You want more out of life.

Right?

Whether it’s a more fulfilling job, more passion in your life, or more money to live life to the fullest…

You’re craving more.

That’s why you’re here, after all — to grab more of what life has to offer and make it real in your own life.
Usually, my audience are the ones with a whole lotta gold on the inside. They are people who aren’t okay with just being average.

They are people who know that life is short and every day is a gift and it’s meant to be lived as an adventure — because, otherwise, what’s the point?

But here’s the thing, most people don’t tell you about the wanting, the visualizing, the dreaming: it’s hard.

Especially when the picture in your head doesn’t match the reality in front of you…

When you know that you are meant for so much more than what you are doing right now…

Well…it feels like crap, honestly.

It feels as if you are spending your days working for someone who doesn’t value you.

It feels like you are going through the motions but not really enjoying every moment.

It feels like waking up in the morning with a first thought of “ugh… how many times I can I get away with ‘snooze’”?”

I mean, seriously. When you believe that life is a precious gift, but you start the day with “ugh”?! You know how messed up that is! But you can’t seem to find a way out.

And it’s one thing for some people who are content with the status quo, who are fine if all their life is home to work, fast food take-outs and extra-strong cups of coffee in between.

But for the people who know that a better life is within their reach — who have the smarts and skills and potential to actually get there — waking up in a life that’s just okay… can be really hard and painful.

But that pain is there for a reason. Discomfort is what leads us to change. It’s the catalyst, the spark, for something new to come into your life.

A Side Hustle is a business that you build on the side of your day job. It’s an additional revenue stream (that can replace your full-time job, if you want) and a way to tap into your passions.

In my #1 international bestseller What If It Does Work Out?: How a Side Hustle Can Change Your Life, I interviewed my friend and serial entrepreneur, James Altucher, about challenging conventional wisdom and taking risks. Here is an excerpt.

Susie:What facts do you tell people who still believe in the old world order (safe corporate job, 401(k), single paycheck)?

James:I don’t like to tell people they are wrong. Nobody listens when you tell them that.

We want to believe (I want to believe) that I am right all the time.

So I don’t tell people when I think they are wrong.

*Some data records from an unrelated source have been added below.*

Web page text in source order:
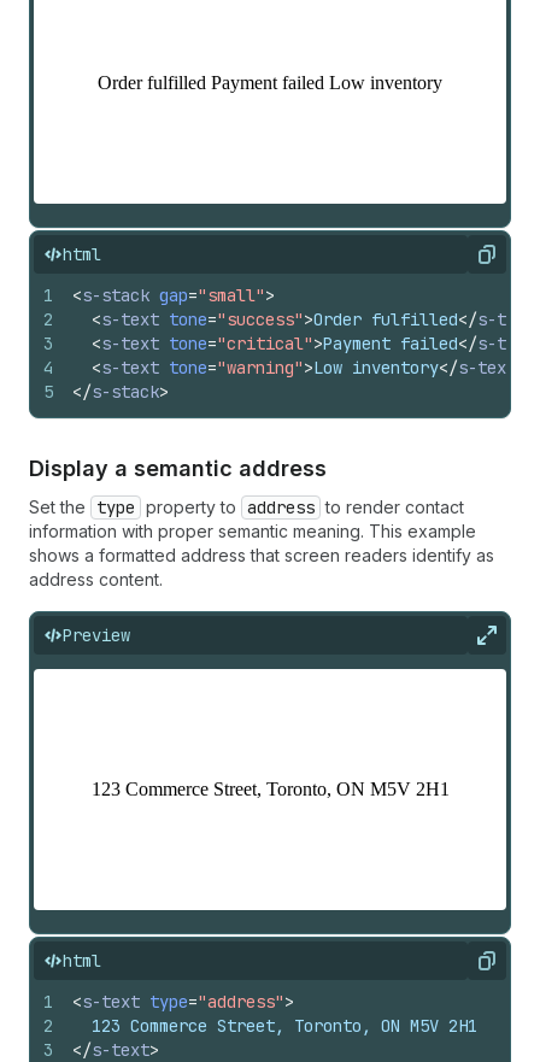
html Copy
1
2
3
4
5
<s-stack gap="small">
<s-text tone="success">Order fulfilled</s-text
<s-text tone="critical">Payment failed</s-text
<s-text tone="warning">Low inventory</s-text
</s-stack>
Display a semantic address
Set the type property to address to render contact
information with proper semantic meaning. This example
shows a formatted address that screen readers identify as
address content.
Preview
html Copy
1
2
3
<s-text type="address">
  123 Commerce Street, Toronto, ON M5V 2H1
</s-text>

I just point out the times I realized I was wrong.

1. 401(k)s

I thought it was good to save away every month in a 401(k). Little did I realize the amount of fees and wrong decisions 401(k) managers constantly make. Nor did I realize that even when the company matches, I would have been far better off investing in myself, or simply having my own cash in the bank rather than waiting until I am near 60.

2. Owning a home

I get it. Many people want “roots.” Many people think rent is throwing money out. But you never really own your home. Try missing a mortgage payment, or a property tax payment, and see how quickly the land from underneath you is taken away. And I learned the hard way that the amount of equity I build is no match for maintenance, renovation, and the thousand other little nicks and expenses that owning a house entails.

Sure, some of the time (and there are a million anecdotes), homeownership works. But as an investment, it has all the worst qualities. You would never invest in a company/stock, for instance, where:

  • You use 400% leverage.
  • It can go down as much as 50% while you hold it.
  • It is totally illiquid. (You can’t sell it during the times you most NEED to sell it.)
  • It requires constant payments to hold onto the investment.

I could go on.

3. Jobs are “safe.”

Many people go to college thinking that even if they can’t do their highest passions in life, they at least can have a “Plan B” that includes a safe job.

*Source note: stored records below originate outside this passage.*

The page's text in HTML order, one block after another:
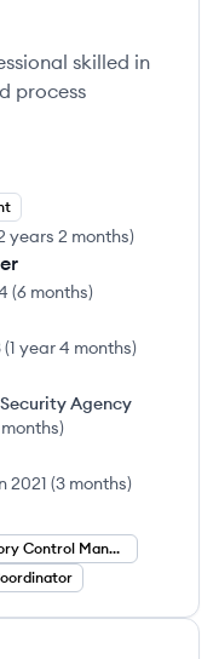
skilled in
process
years 2 months)
(6 months)
(1 year 4 months)
Agency
)
2021 (3 months)
Inventory Control Manager
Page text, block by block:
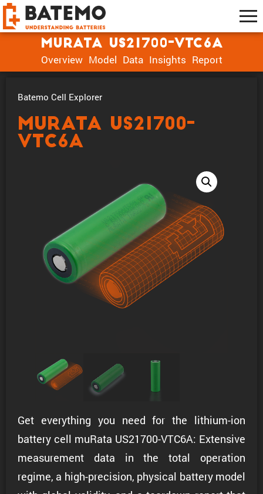
muRata US21700-VTC6A
Overview Model Data Insights Report
Batemo Cell Explorer
muRata US21700-
VTC6A
Get everything you need for the lithium-ion
battery cell muRata US21700-VTC6A: Extensive
measurement data in the total operation
regime, a high-precision, physical battery model
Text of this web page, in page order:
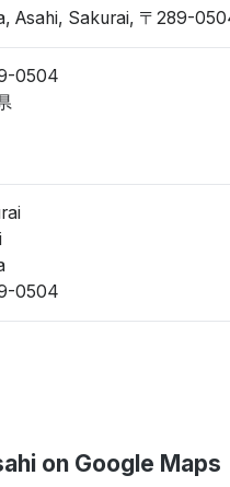
Asahi, Sakurai, 〒289-
0504
0504
on Google Maps

Unfortunately, incomes have been going straight down while inflation is going up.

The average salary for people ages 18-35 has gone from $36,000 in 1992 to $33,000 now, and it’s only getting lower.

How do you start living the life that you were born to do? For starters, you could begin by starting a side hustle that you will be passionate about.

Here are the essentials that you need to start a successful Side Hustle….

 

Live the Life You Were Born to Do

 

Pinpoint a passion. Most people have a few, but just choose one that fits these criteria: You are really good at it, people need it, and you can be paid for it. It can be anything from teaching calligraphy to planning parties to freelancing as a logo creator. Don’t over-think it! Your business will change over time, so just begin.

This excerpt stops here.